The fate of antibiotic resistance genes and their influential factors during excess sludge composting in a full-scale plant

The alteration of antibiotic resistance genes (ARGs) during sludge composting has been less studied in a full-scale plant, causing the miss of practical implications for understanding/managing ARGs. Therefore, this study tracked the changes of ARGs and microbial communities in a full-scale plant engaged in excess sludge composting and then explored the key factors regulating ARGs through a series of analyses. After composting, the absolute and relative abundance of ARGs decreased by 91.90% and 66.57%, respectively. Additionally, pathway analysis showed that MGEs, composting physicochemical properties were the most vital factors directly influencing ARGs.

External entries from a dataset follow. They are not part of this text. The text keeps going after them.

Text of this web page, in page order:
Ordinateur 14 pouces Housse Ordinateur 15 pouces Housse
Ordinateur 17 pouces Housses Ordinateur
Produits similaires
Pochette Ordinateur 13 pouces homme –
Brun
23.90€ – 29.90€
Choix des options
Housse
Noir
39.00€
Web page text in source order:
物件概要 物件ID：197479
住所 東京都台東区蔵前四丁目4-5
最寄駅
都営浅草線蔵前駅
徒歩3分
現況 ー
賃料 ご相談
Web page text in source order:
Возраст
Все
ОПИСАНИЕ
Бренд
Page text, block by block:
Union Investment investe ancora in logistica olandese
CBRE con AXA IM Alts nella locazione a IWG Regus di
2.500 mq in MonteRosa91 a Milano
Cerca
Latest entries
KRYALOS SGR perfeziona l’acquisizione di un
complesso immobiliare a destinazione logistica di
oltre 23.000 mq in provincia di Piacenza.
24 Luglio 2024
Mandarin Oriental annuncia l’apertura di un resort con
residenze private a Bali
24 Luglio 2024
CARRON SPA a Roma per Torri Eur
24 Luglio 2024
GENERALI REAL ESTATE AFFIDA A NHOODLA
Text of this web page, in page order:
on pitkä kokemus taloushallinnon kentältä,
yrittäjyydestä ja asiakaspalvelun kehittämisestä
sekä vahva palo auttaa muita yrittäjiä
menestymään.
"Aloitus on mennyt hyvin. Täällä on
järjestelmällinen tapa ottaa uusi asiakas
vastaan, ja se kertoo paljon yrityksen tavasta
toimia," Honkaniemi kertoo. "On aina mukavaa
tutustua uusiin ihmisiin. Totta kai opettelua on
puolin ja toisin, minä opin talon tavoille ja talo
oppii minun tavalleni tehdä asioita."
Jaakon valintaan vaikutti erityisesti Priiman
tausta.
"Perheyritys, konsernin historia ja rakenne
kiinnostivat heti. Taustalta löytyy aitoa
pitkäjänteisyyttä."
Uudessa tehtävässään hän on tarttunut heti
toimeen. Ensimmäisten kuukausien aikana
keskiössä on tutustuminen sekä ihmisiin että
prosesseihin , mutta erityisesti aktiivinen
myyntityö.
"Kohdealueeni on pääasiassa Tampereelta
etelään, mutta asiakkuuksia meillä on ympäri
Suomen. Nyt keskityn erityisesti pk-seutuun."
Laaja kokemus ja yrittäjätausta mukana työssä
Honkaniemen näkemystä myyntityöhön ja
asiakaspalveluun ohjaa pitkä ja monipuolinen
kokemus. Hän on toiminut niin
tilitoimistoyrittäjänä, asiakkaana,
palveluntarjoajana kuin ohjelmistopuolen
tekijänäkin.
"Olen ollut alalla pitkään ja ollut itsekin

Finally, network analysis indicated that Proteobacteria, Bacteroidetes, Firmicutes, and Actinobacteria were the main hosts of ARGs. Based on these findings, it can be known that full-scale composting could reduce ARGs risk to an extent.

Automated summary

By tracking the changes of ARGs and microbial communities in a full-scale plant engaged in excess sludge composting, this study found that full-scale composting could significantly reduce the absolute and relative abundance of ARGs. Pathway analysis showed that MGEs and composting physicochemical properties were the key factors directly influencing ARGs, while network analysis indicated Proteobacteria, Bacteroidetes, Firmicutes, and Actinobacteria as the main hosts of ARGs in composting.